═══ The data

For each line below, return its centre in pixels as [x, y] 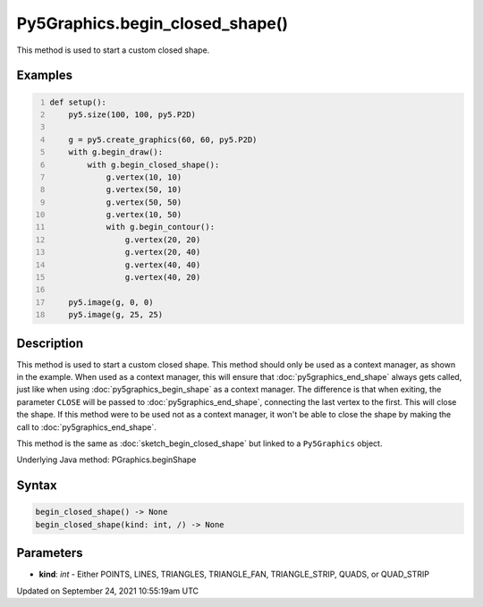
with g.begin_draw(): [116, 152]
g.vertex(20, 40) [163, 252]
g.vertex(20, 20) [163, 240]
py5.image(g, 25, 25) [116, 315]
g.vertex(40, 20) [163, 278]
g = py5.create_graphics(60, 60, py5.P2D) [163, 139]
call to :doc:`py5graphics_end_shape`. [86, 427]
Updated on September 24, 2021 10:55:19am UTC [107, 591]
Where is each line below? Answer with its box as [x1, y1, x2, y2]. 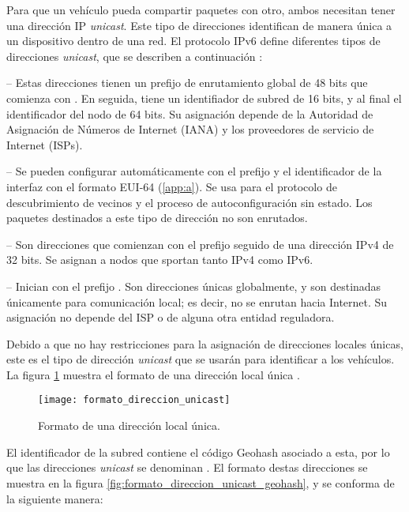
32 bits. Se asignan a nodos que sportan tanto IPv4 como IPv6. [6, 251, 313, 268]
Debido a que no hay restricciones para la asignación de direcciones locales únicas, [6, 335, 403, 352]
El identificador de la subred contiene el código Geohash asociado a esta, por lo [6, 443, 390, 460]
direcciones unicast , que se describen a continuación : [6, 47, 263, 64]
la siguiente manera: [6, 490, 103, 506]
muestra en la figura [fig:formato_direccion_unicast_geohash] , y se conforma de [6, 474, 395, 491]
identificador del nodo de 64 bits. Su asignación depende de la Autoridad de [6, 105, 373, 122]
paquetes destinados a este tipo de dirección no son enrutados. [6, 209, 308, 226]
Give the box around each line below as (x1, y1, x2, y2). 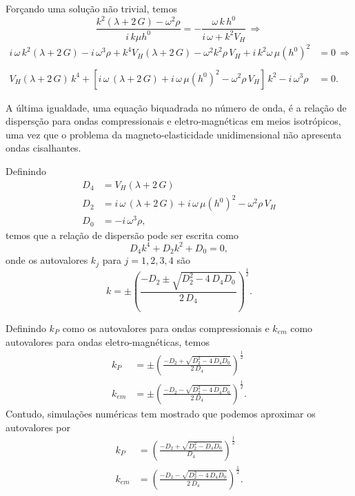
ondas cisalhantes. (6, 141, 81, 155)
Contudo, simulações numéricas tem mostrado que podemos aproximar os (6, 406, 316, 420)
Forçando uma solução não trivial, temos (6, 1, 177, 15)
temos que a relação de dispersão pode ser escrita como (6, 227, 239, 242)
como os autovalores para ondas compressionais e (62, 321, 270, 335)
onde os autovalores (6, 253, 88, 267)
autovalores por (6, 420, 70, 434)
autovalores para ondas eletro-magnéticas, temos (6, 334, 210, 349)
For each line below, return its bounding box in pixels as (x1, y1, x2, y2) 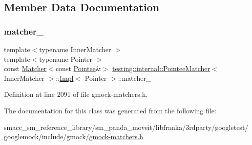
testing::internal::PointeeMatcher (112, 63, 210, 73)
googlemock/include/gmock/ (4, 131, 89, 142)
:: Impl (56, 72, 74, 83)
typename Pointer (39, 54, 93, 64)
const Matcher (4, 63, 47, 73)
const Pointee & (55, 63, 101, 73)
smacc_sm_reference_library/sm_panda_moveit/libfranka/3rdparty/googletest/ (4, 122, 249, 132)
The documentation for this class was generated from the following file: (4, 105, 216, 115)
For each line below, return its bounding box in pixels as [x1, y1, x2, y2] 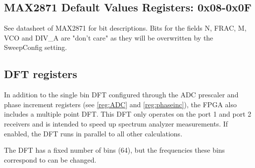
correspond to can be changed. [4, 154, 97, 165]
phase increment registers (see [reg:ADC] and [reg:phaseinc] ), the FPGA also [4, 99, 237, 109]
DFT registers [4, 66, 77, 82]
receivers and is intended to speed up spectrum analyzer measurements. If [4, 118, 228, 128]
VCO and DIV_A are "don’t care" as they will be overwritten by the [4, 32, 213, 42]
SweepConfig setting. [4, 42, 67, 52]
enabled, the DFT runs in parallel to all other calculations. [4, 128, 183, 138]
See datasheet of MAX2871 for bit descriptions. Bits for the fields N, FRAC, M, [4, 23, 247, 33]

══════

=== Your goal ===
Only the lines from the one containing "como os autovalores" through the final line of the data should be given again, exactly and without pictures.

=== Problem solution ===
como os autovalores para ondas compressionais e (62, 321, 270, 335)
onde os autovalores (6, 253, 88, 267)
autovalores por (6, 420, 70, 434)
autovalores para ondas eletro-magnéticas, temos (6, 334, 210, 349)
For each line below, return its bounding box in pixels as (x1, y1, x2, y2) 
testing::internal::PointeeMatcher (112, 63, 210, 73)
googlemock/include/gmock/ (4, 131, 89, 142)
:: Impl (56, 72, 74, 83)
typename Pointer (39, 54, 93, 64)
const Matcher (4, 63, 47, 73)
const Pointee & (55, 63, 101, 73)
smacc_sm_reference_library/sm_panda_moveit/libfranka/3rdparty/googletest/ (4, 122, 249, 132)
The documentation for this class was generated from the following file: (4, 105, 216, 115)
For each line below, return its bounding box in pixels as [x1, y1, x2, y2] 
correspond to can be changed. [4, 154, 97, 165]
phase increment registers (see [reg:ADC] and [reg:phaseinc] ), the FPGA also [4, 99, 237, 109]
DFT registers [4, 66, 77, 82]
receivers and is intended to speed up spectrum analyzer measurements. If [4, 118, 228, 128]
VCO and DIV_A are "don’t care" as they will be overwritten by the [4, 32, 213, 42]
SweepConfig setting. [4, 42, 67, 52]
enabled, the DFT runs in parallel to all other calculations. [4, 128, 183, 138]
See datasheet of MAX2871 for bit descriptions. Bits for the fields N, FRAC, M, [4, 23, 247, 33]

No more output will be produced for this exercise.